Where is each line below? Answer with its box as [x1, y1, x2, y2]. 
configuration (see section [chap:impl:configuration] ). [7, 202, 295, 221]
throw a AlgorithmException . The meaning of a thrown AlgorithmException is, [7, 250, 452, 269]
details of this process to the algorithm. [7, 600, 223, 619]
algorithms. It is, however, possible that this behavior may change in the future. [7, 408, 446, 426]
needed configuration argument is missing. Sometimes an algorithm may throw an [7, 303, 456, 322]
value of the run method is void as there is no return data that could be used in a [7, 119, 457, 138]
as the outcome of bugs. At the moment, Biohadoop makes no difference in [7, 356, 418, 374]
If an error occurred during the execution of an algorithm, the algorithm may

•••

EXERCISE REQUIREMENTS
Give back exactly the lines running from the line containing "throw a AlgorithmException" through the end of the material above, both included, and nothing beyond them.

ANSWER FOR THIS EXERCISE
throw a AlgorithmException . The meaning of a thrown AlgorithmException is, [7, 250, 452, 269]
details of this process to the algorithm. [7, 600, 223, 619]
algorithms. It is, however, possible that this behavior may change in the future. [7, 408, 446, 426]
needed configuration argument is missing. Sometimes an algorithm may throw an [7, 303, 456, 322]
value of the run method is void as there is no return data that could be used in a [7, 119, 457, 138]
as the outcome of bugs. At the moment, Biohadoop makes no difference in [7, 356, 418, 374]
If an error occurred during the execution of an algorithm, the algorithm may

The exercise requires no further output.